What needs to be done:
From the line containing "each type of supported blog type. [89, 102]" down to the last line of the records below, give every line again without any change.

==================================================

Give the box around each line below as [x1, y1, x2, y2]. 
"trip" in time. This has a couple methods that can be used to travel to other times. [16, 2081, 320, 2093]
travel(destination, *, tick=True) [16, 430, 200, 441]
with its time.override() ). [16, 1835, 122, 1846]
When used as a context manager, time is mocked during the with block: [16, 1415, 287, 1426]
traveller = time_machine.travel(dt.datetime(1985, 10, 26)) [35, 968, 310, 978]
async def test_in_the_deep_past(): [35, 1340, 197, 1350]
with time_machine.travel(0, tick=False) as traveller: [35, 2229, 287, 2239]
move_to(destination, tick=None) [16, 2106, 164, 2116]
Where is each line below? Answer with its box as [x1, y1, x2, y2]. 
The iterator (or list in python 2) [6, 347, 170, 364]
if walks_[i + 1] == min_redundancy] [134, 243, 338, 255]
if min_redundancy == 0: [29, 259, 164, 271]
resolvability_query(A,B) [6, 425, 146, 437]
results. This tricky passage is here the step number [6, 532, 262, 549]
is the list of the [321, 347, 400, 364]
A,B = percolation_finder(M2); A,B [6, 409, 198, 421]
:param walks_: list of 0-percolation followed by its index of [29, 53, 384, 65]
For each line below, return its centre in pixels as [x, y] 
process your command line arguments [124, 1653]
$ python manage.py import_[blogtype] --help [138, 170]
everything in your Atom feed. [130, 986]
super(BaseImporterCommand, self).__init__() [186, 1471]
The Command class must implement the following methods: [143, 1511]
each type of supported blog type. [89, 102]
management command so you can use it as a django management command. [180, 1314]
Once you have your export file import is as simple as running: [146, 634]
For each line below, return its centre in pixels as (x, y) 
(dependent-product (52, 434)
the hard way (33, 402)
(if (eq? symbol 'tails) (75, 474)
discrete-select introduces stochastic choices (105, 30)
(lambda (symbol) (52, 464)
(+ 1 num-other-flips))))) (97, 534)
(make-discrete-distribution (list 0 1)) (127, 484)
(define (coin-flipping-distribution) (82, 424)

==================================================

Completed exercise:
each type of supported blog type. [89, 102]
management command so you can use it as a django management command. [180, 1314]
Once you have your export file import is as simple as running: [146, 634]
For each line below, return its centre in pixels as (x, y) 
(dependent-product (52, 434)
the hard way (33, 402)
(if (eq? symbol 'tails) (75, 474)
discrete-select introduces stochastic choices (105, 30)
(lambda (symbol) (52, 464)
(+ 1 num-other-flips))))) (97, 534)
(make-discrete-distribution (list 0 1)) (127, 484)
(define (coin-flipping-distribution) (82, 424)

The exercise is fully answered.